Via Twitter and Facebook this morning, while I was blowing off steam about this article, a couple of people referred to how artists “intend” their music be heard. I’ve got bad news for you: your listeners don’t care about your intentions. Part of the genius of people who are great mix engineers or great mastering engineers is that they know how to shape music for the worst-case scenario listening environment, not just the best.

It’s not that some MP3s don’t sound terrible, or that music is sometimes mastered poorly or overly compressed. It’s not that the standard earbuds on the iPod aren’t awful, or the blown-out speakers in someone’s car aren’t poor – they are.

The variable in all of this that’s more important than the technology is the listener. Listeners are fickle and unpredictable. They don’t always concentrate on music. They don’t always care about fidelity. “They” don’t always agree – which is why some people don’t replace those default earbuds, while others blow thousands of dollars on listening equipment.

Too much of the debate over listening focuses on the technology and not the listener. The listener – and perception – is everything. And that leaves us to our final myth:

Biggest myth of all: Perception and reality are one and the same

There’s an unstated elitism in most of these discussions. I think it’s worth a separate post, so I’ll come back to this video and the ideas in it, but one key revelation is that even golden-eared pros can have their perceptions fooled by comb filtering in a room or even the placebo effect:

[Mix engineer] Anyone who records and mixes professionally has done this at least once in their career—you tweak a snare or vocal track to perfection only to discover later that the EQ was bypassed the whole time. Or you were tweaking a different track. And if you’ve been mixing and playing around with … whether you’re a professional or just a hobbyist, if you’ve been doing this for a few years and you haven’t done that, then you’re lying. Yet you were certain you heard a change! Human auditory memory and perception are extremely fragile, and expectation bias and placebo effect are much stronger than people care to admit.

There’s a lot more to this panel. It winds up being a lot more interesting than the debates over MP3s and digital downloads, and get to the heart of how we hear. I’ll try to pull it apart and talk to people with more expertise than my own about is soon, but in the meantime, there are copious notes and audio downloads to go along with the video:
http://www.ethanwiner.com/aes/

Thanks to oivindi (see also SoundCloud) for the tip.

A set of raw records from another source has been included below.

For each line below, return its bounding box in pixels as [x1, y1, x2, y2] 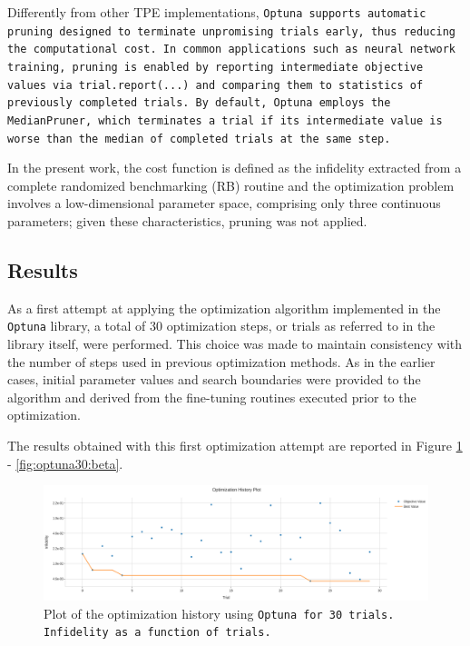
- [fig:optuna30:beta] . [7, 453, 123, 472]
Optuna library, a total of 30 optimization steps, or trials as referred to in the [7, 316, 436, 335]
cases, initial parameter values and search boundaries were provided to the [7, 370, 421, 389]
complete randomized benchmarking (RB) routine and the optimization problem [7, 175, 455, 194]
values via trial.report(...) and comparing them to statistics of [7, 78, 424, 92]
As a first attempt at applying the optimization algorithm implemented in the [7, 298, 441, 317]
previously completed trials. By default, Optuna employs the [7, 96, 391, 110]
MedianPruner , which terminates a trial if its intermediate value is [7, 114, 443, 127]

Why bother with this whole rant? I’m hopeful that, if we look beyond the simplistic explanations to the actual science, history, and magic by which we all hear music, we’ll find out a lot more about what music means. The story above came from the business section, but the industry isn’t a good place to look for answers. The failure of a format like SACD shows a real failure of understanding about how people listen, how they perceive quality, and even basics of how formats and compatibility would appeal. Nor has the recording industry always given you a better product for more money: they were just as happy to sell you excerpts of music at ridiculously inflated prices at lower fidelity for mobile formats in the form of ringtones.

My alternative rebuttal:

1. Audio and visual technology have advanced in lockstep, whether or not consumers have always bought the gear.
2. MP3/AAC files can sound just fine, so it’s not fair to leave audio complaints at their doorstep; what we need is better testing under optimal circumstances, not just how these formats fail.
3. The transistor radio, not the iPod, was the great backwards step in mobility; it shows just how important being mobile and cheap and for how long, years before digital.
4. The real culprits in the loudness wars is media consolidation and top-of-the-charts senselessness, not mastering engineers or iPods.
5. Listener are the variable, not tech.
6. Human perception is always the first place to consider – even with pros.

If you want to improve “fidelity,” even for your own listening, you can’t ignore the listener. You can’t ignore perception. And you certainly can’t ignore history. But pay attention to these things, and who knows what’s possible?